- Born: Eleanor Constance Beatty 1879 County Longford
- Died: 28 March 1956 (aged 76–77) Clonskeagh, Dublin

= Eleanor Whitton =

Irish animal rights campaigner

Eleanor Whitton (1879 – 28 March 1956) was an Irish animal welfare campaigner, being a founding member of the South County Dublin Society for the Prevention of Cruelty to Animals and the Irish branch of the International League for the Protection of Horses.

==Biography==
Eleanor Whitton was born as Eleanor Constance Beatty in 1879 in County Longford. She was the daughter of Church of Ireland minister, Rev. Alexander Beatty. She married Henry M. Whitton, registrar of the court of appeal in 1902. The couple had a son and two daughters. In 1954 their son, Cuthbert Henry Whitton, was appointed prime judge in the supreme court of Singapore.

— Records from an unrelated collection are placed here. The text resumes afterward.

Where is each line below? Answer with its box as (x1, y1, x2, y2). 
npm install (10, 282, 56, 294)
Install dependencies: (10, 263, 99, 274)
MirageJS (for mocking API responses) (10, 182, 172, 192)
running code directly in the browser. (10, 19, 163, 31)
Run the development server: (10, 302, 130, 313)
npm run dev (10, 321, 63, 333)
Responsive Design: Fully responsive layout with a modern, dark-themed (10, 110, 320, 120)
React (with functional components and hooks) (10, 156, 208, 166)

As a skilled horse rider, Whitton was one of the founding members of the South County Dublin Society for the Prevention of Cruelty to Animals (SPCA) in 1905, serving as the honorary secretary until 1954. She led a campaign against the export of horses for slaughter in 1928 by being an establishing member of the International League for the Protection of Horses (ILPH), a charity originally set up by Ada Cole, being the honorary director of the charity in Ireland for the rest of her life. ILPH was described as "almost a one-woman show", Whitton conducted investigations into the shipping conditions of horses, and launched a campaign to ban their live export. She is believed to have bought between 4000 and 9000 horses personally to rescue them, aiding in the purchase of "rest fields" for them in Rathfarnham, the first type of sanctuary of its kind in Ireland.

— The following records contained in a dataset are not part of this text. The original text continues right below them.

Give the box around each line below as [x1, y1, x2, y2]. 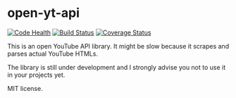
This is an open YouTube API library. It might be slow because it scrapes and [7, 42, 230, 50]
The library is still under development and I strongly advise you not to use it [7, 63, 226, 71]
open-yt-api [7, 5, 80, 21]
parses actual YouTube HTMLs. [7, 49, 99, 58]
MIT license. [7, 84, 44, 92]
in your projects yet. [7, 71, 66, 79]
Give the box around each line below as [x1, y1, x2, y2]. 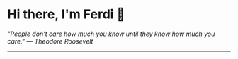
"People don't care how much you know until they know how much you [7, 29, 215, 38]
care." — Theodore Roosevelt [7, 37, 93, 45]
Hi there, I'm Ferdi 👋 [7, 6, 125, 22]
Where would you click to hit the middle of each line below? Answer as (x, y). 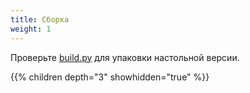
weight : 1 (31, 29)
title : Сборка (40, 19)
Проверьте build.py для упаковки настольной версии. (125, 57)
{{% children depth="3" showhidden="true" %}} (110, 77)

At the end of World War II, Ireland began exporting large numbers of horses for France and Belgium for horse meat, with Whitton spending a large portion of time watching the loading of live animals. She would ensure that the conditions on the ships were good, and that the horses were fit to travel. On one occasion she hired a vet to travel on a ship bound for France. She travelled across Ireland inspecting horses in her capacities in both the SPCA and ILPH. The work of Whitton and these groups came to public attention in 1952 when SPCA, ILPH, Our Dumb Friends' League and the Dublin Animals' Protection Association organised a protest march through central Dublin of 1000 people on 28 March 1952. They also held a well-attended meeting on 28 April 1952 at the Mansion House, Dublin. The common policy of the three groups was called the "five Ps", namely parades, posters, protest meetings, publicity and politics. Whitton did not live to see the ban on live horse exports from Ireland, but the campaigns resulted in legislation being passed to that effect in 1961, 1963 and 1964. Her work also secured the support of a number of TDs including Patrick O'Donnell, Alfred Patrick Byrne, William Norton, Patrick Cogan, Henry Morgan Dockrell, Michael Ffrench-O'Carroll, William Davin and taoiseach John A. Costello.

Whitton's work has been viewed as bringing animal welfare into Irish public policy. She died at her home at 10 Laburnum Road, Clonskeagh, Dublin on 28 March 1956.